To calculate the estimates of B[i], you need to multiply N by b[i]. Remember, to get b[0], you subtract the sum of all the b[i] for i = 1, 2, ..., 7 from 1.

```{r}
# calculate the proportion of the population present at the start. 
# To do this we need the b[i] for each occasion
b <- top.pent$estimate
b0 <- 1 - sum(top.pent$estimate)
#
# Examine the b[i] including b[0]
round(c(b0, b), 4)

# Next, calculate the net births by occasion
B.occ <- b*top.N$estimate 
round(B.occ, 4)

# B[0] is simply the proportion of the superpopulation that was 
# present at the start of the study (b[0]*N-hat)
(B0 <- b0*top.N$estimate)

# Sum up all the B[i] including B0
sum(B0, B.occ)
```

### Work out N[i] values

For this, we have to deal with the losses on capture and the fact that not all time intervals are the same between the various occasions.
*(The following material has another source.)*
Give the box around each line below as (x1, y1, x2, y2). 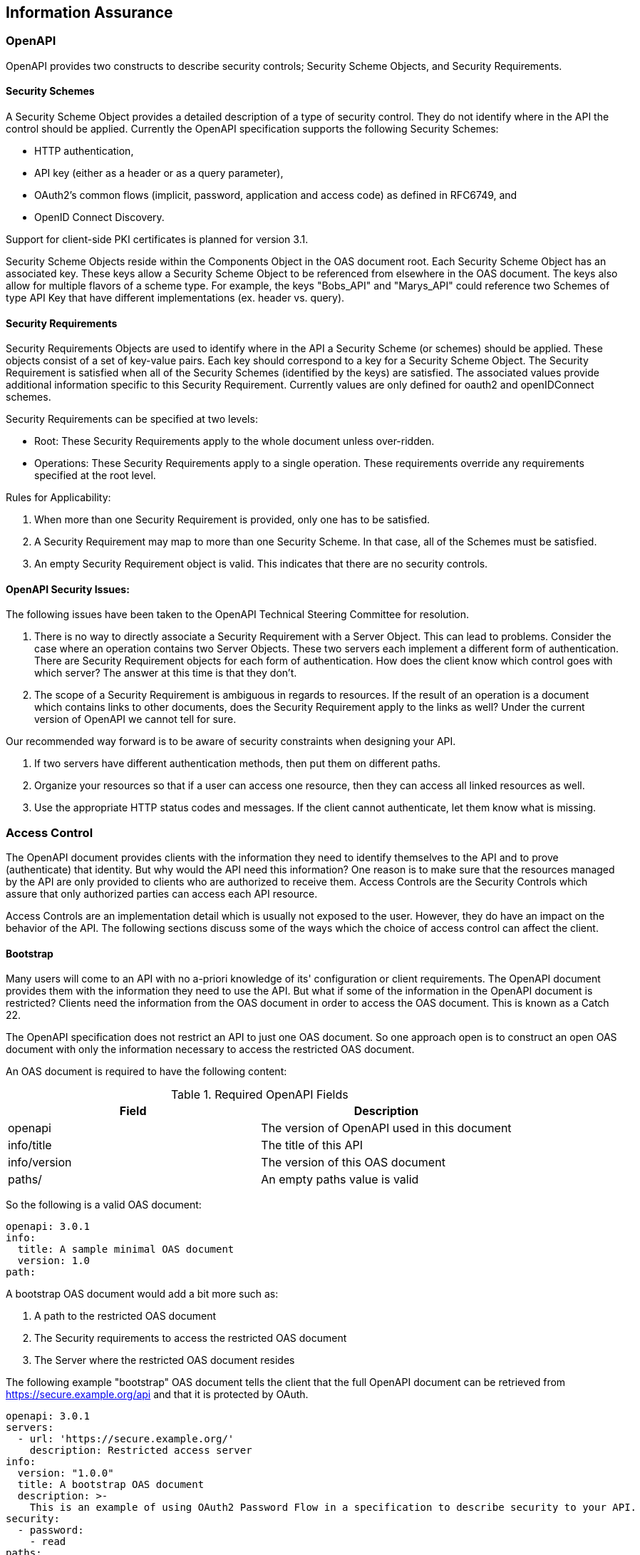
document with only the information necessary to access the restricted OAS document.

The details are provided on page 12-20 of the C&W chapter.

```{r}
# review values for B[i]
round(c(B0, B.occ), 4)

# calculate and store values of N[i] for each occasion iteratively 
# set up vector for containing N by occ
N.occ <- vector("numeric", 8)
# Store starting number
N.occ[1] <- B0

# Store time intervals for use in calculations
time.intervals <- c(1.5, 1, 1, 1, 1, 1, 1.5)
# Store the losses on capture (see Table 12.6 on page 12-15 of C&W)
losses <- c(0, 1, 11, 2, 8, 8, 6, 10)

# Calculate the N.occ values
for (i in 2:8) {
  N.occ[i] = (N.occ[i - 1] - losses[i - 1]) * 
    (top.Phi$estimate[i - 1]^time.intervals[i - 1]) +
    B.occ[i - 1]
}

# examine estimated numbers 
round(cbind(N.occ = N.occ, B.occ = c(B.occ, NA)), 4)
```


### Further work that can be done 

Chapter 12 goes through more modeling that can be done including additional models of the adults and combined modeling for adults and jacks. Also, you could work with the delta method to obtain estimates of the SE's for the quantities we derived above for B.occ and N.occ.